YOUR TASK
Where does the string "visto" appear in the records? Copy every line that contains it.

*** THE INPUT

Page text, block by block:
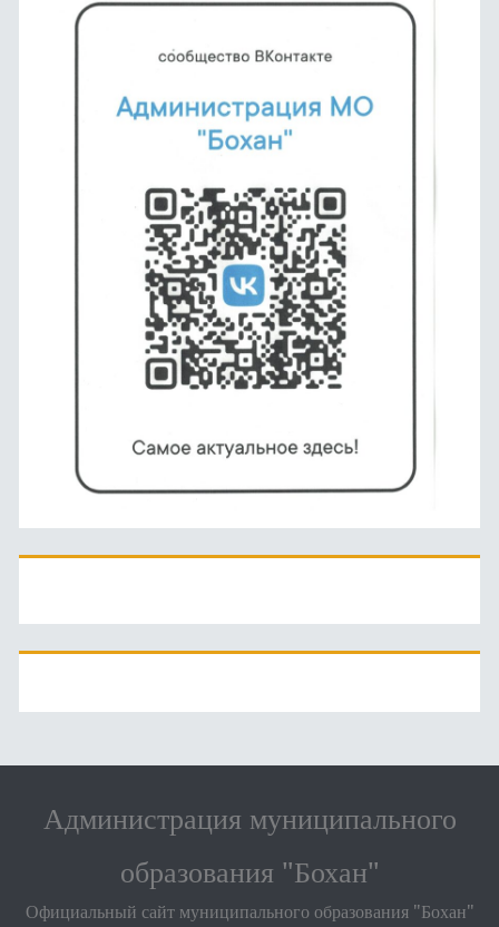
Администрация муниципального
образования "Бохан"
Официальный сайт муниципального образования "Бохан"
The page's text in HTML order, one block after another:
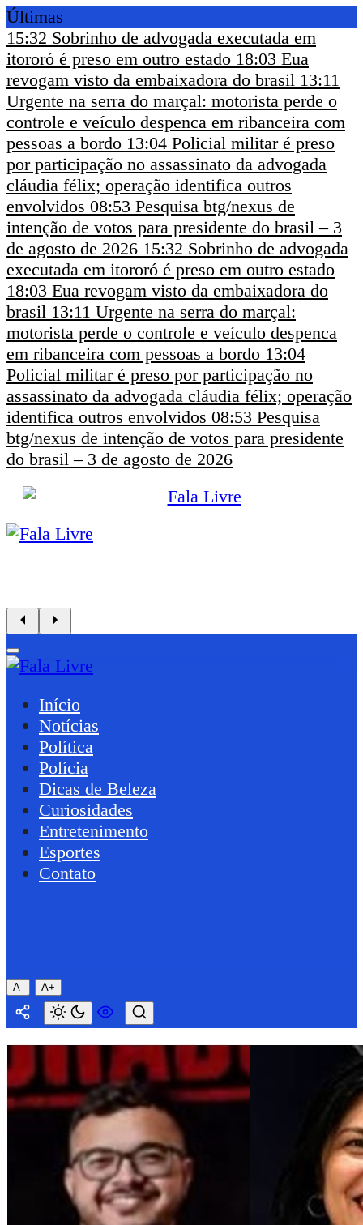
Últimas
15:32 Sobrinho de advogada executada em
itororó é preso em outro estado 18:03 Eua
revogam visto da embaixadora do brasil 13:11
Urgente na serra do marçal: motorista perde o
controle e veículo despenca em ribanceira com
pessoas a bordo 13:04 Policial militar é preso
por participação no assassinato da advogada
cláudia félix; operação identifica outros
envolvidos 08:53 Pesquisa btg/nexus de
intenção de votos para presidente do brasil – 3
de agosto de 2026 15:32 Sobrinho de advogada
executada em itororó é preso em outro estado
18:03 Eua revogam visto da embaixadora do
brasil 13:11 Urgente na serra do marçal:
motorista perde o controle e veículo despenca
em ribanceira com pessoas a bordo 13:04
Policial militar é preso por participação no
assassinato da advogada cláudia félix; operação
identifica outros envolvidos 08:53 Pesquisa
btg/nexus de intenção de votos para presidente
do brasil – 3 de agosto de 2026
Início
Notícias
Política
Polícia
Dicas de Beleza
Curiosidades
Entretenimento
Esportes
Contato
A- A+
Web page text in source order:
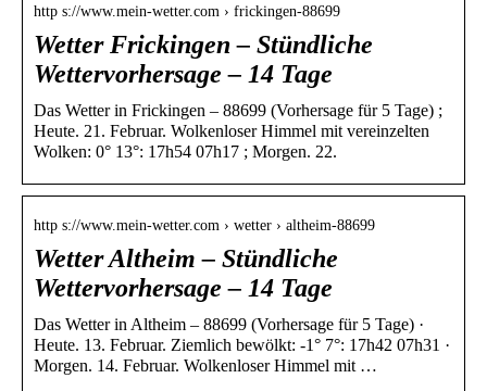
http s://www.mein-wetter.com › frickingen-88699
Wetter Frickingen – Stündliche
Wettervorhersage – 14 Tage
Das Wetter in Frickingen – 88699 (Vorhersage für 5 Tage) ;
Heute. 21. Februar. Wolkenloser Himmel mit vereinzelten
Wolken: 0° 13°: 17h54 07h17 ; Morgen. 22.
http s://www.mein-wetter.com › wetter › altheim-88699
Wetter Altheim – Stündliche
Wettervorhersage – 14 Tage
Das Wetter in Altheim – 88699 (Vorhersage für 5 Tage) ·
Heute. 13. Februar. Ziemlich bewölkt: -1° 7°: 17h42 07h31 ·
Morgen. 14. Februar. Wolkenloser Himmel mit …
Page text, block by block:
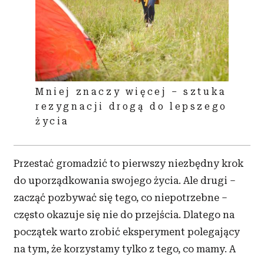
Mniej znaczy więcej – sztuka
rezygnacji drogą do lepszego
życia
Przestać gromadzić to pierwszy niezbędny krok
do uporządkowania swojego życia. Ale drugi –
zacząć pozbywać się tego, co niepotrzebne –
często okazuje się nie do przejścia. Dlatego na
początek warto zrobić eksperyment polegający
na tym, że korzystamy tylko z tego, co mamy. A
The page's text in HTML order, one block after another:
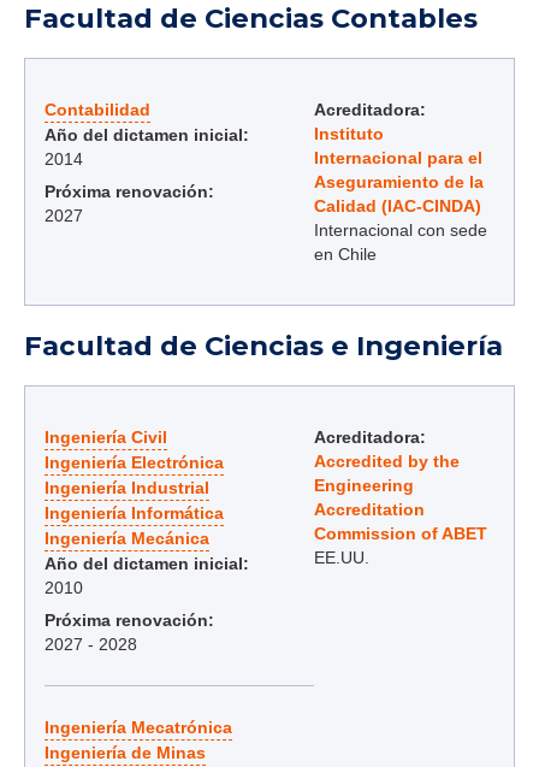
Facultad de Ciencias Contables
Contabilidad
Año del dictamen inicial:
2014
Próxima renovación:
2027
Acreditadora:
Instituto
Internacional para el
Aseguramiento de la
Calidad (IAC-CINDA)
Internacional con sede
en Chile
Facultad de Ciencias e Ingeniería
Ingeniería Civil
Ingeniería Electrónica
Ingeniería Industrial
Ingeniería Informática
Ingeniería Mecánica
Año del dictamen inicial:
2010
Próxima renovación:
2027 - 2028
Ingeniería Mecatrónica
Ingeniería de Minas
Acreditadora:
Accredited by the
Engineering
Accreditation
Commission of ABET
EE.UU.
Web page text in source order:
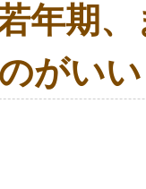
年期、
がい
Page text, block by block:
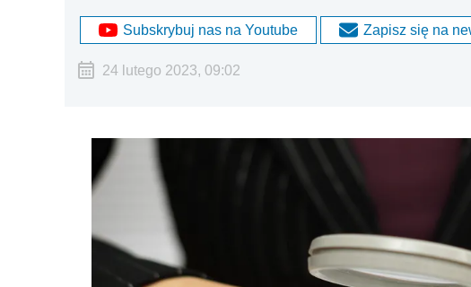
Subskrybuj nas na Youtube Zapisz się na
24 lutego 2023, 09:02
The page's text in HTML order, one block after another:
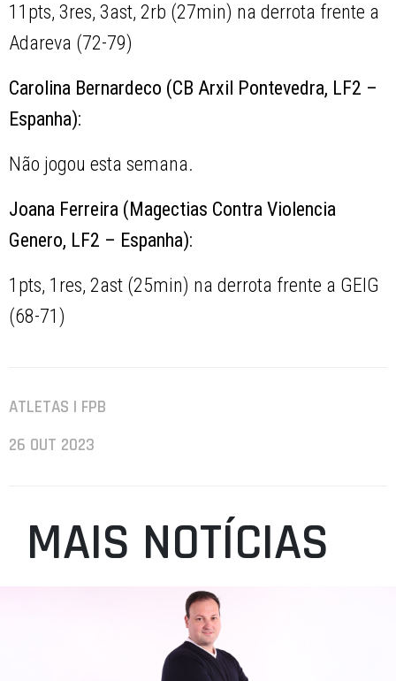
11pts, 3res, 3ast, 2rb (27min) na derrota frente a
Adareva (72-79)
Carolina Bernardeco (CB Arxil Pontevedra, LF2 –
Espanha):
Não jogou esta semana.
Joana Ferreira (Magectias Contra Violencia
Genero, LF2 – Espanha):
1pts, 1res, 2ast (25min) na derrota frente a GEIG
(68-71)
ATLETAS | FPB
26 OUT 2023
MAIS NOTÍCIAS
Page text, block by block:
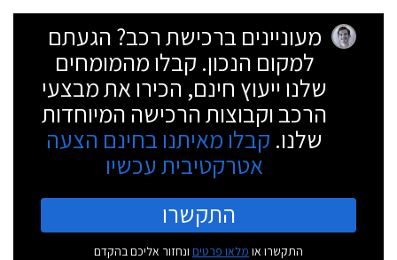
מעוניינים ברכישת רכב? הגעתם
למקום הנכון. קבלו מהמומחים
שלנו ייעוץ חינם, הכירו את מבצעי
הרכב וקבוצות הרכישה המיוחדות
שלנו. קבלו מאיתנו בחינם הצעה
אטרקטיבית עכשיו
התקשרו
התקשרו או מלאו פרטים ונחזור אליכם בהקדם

******

WRITTEN ANSWER
revogam visto da embaixadora do brasil 13:11
18:03 Eua revogam visto da embaixadora do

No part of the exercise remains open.